Material for this task:
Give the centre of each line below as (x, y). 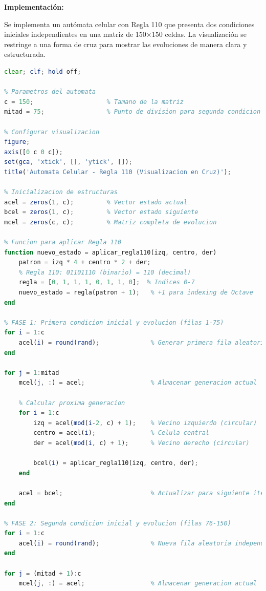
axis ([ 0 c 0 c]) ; (34, 152)
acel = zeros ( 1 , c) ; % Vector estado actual (96, 202)
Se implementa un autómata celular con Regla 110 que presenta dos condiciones (129, 24)
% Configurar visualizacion (52, 132)
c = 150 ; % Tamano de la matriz (94, 102)
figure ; (17, 142)
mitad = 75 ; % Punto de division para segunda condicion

Exercise:
Set down the entries shown above once more, exactly as they read, but without pictures.

Answer box:
Give the centre of each line below as (x, y). 
axis ([ 0 c 0 c]) ; (34, 152)
acel = zeros ( 1 , c) ; % Vector estado actual (96, 202)
Se implementa un autómata celular con Regla 110 que presenta dos condiciones (129, 24)
% Configurar visualizacion (52, 132)
c = 150 ; % Tamano de la matriz (94, 102)
figure ; (17, 142)
mitad = 75 ; % Punto de division para segunda condicion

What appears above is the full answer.